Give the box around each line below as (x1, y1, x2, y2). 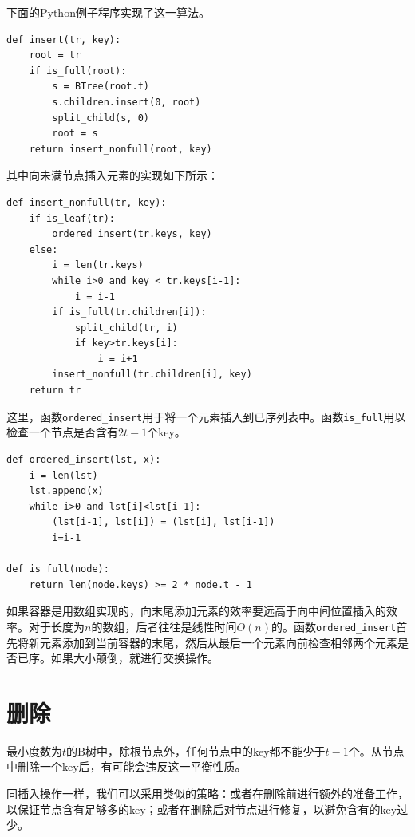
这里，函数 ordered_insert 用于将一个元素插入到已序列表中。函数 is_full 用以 (6, 408, 406, 424)
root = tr (29, 49, 81, 61)
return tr (29, 385, 81, 397)
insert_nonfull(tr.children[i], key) (52, 369, 252, 381)
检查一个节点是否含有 (6, 424, 118, 440)
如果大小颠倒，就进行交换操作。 (50, 649, 219, 666)
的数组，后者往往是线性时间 (91, 618, 237, 634)
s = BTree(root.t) (52, 81, 149, 93)
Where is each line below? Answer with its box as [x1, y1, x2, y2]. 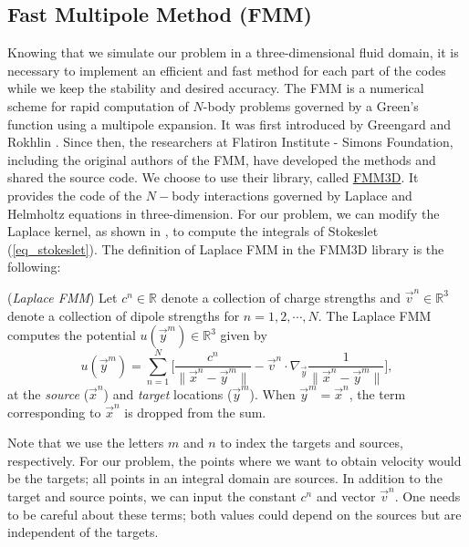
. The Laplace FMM [318, 305, 432, 325]
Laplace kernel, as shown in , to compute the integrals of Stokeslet [7, 222, 379, 241]
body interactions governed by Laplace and [172, 185, 412, 204]
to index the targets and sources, [220, 433, 403, 452]
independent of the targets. [7, 522, 159, 542]
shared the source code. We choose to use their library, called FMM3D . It [7, 168, 419, 187]
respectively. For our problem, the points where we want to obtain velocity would [7, 450, 462, 470]
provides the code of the [7, 185, 142, 204]
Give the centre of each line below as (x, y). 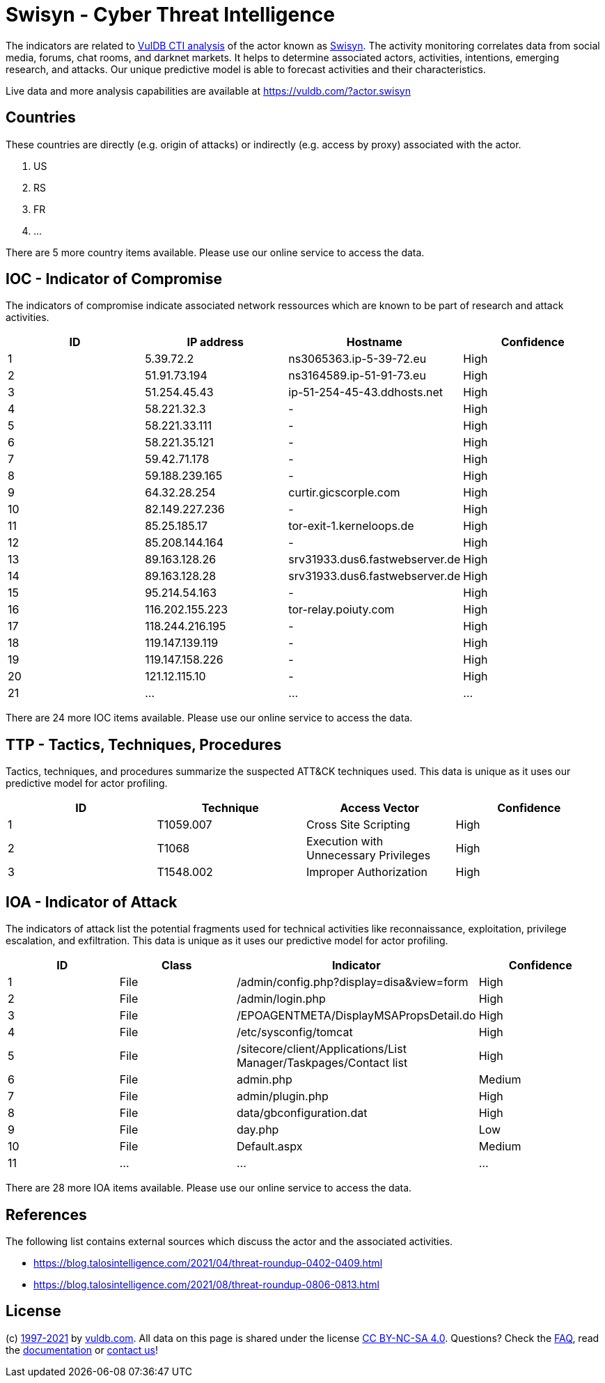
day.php (258, 1130)
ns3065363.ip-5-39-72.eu (357, 359)
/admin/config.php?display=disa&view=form (352, 982)
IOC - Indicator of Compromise (114, 279)
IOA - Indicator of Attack (92, 902)
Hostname (374, 342)
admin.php (264, 1080)
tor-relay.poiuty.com (341, 610)
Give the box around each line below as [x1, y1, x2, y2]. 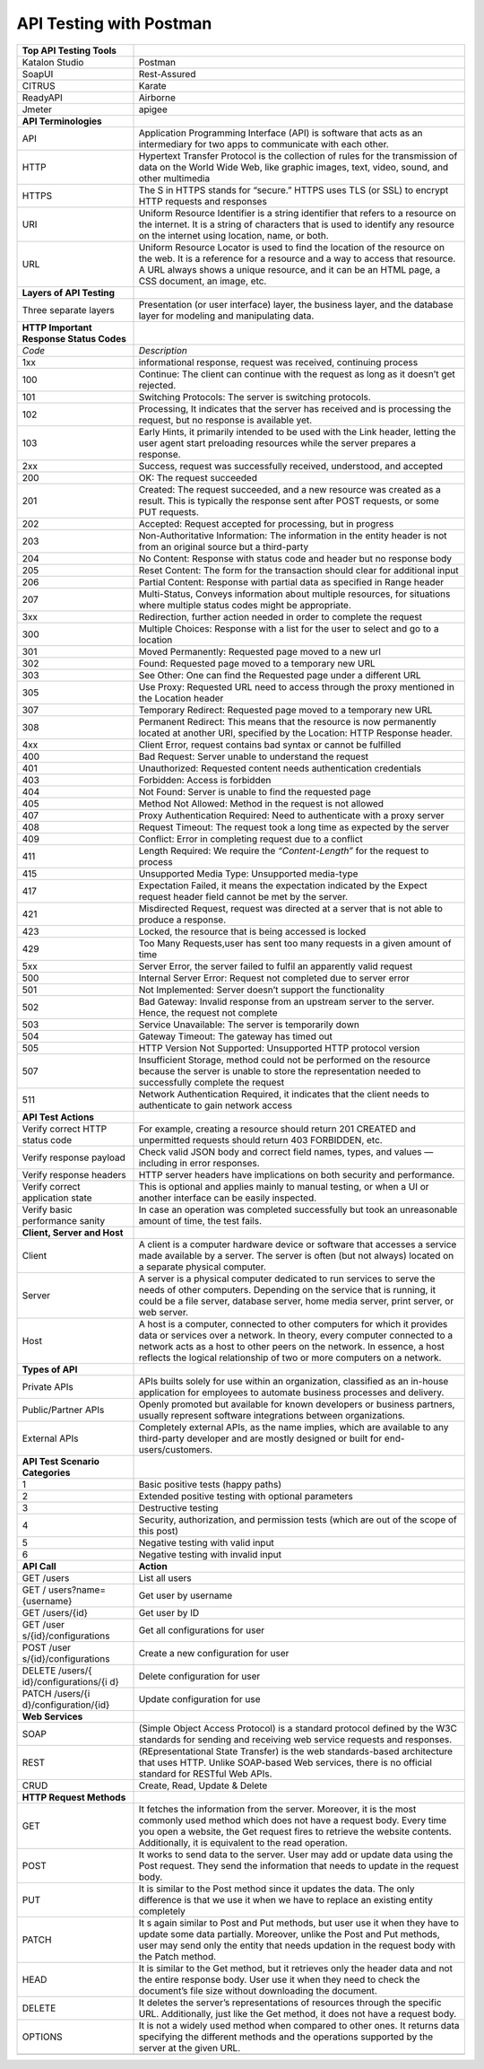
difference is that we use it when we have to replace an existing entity [138, 1893, 434, 1906]
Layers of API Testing [22, 286, 116, 299]
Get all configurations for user [138, 1624, 265, 1637]
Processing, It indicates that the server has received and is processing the [138, 402, 452, 415]
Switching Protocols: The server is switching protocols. [138, 390, 371, 403]
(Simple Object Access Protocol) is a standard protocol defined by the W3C [138, 1722, 457, 1734]
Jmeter [22, 103, 53, 116]
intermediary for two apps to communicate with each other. [138, 137, 389, 150]
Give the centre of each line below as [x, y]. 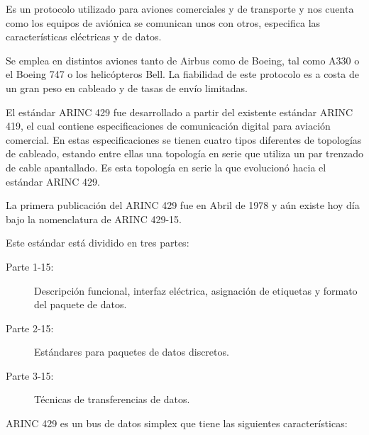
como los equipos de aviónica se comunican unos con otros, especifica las [163, 22]
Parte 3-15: [30, 375]
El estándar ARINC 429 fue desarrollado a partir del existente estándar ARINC [180, 112]
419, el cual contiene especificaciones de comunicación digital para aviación [168, 126]
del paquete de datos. [81, 304]
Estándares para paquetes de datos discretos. [132, 352]
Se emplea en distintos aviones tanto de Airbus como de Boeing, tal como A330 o [183, 60]
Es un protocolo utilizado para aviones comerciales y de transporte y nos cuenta [180, 9]
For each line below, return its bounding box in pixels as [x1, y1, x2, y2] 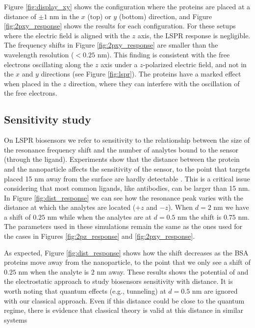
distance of [4, 11, 36, 21]
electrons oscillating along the [4, 59, 93, 69]
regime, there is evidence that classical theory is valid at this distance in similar [4, 305, 243, 315]
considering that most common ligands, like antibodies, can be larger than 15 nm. [4, 183, 250, 193]
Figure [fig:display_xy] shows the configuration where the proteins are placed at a [4, 1, 251, 11]
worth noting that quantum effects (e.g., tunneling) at [4, 286, 166, 296]
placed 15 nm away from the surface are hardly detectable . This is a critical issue [4, 173, 250, 183]
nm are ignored [192, 286, 238, 296]
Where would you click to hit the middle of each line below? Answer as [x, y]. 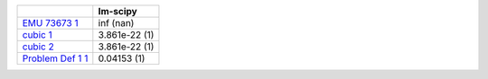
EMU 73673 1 [50, 23]
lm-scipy [117, 11]
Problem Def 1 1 [55, 58]
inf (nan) [116, 23]
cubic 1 [38, 35]
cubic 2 [38, 47]
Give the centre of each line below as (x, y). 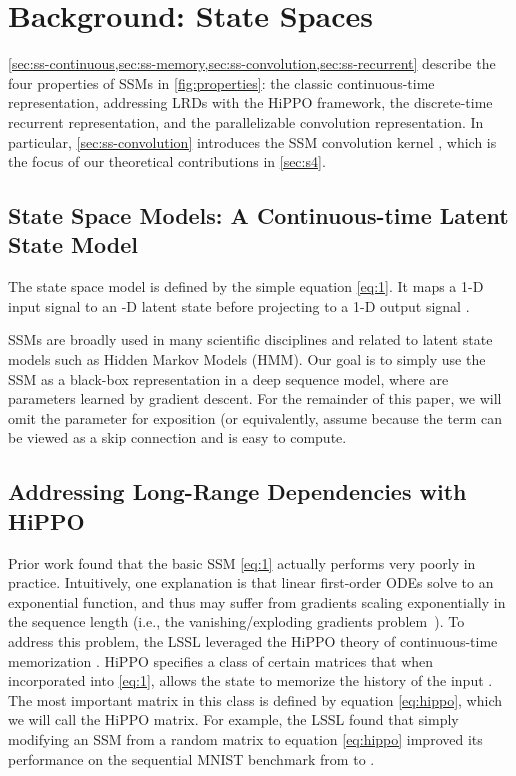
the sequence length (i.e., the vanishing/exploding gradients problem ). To (236, 621)
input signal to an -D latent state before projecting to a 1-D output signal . (239, 305)
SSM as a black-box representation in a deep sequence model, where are (228, 378)
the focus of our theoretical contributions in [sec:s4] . (167, 161)
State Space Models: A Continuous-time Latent (258, 215)
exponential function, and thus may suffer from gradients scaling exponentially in (257, 601)
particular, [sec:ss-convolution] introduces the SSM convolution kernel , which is (252, 141)
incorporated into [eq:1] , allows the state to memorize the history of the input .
++++++++++
ASSIGNED TASK | Pull out each line of the entries that contains "sequence".

ANSWER |
the sequence length (i.e., the vanishing/exploding gradients problem ). To (236, 621)
SSM as a black-box representation in a deep sequence model, where are (228, 378)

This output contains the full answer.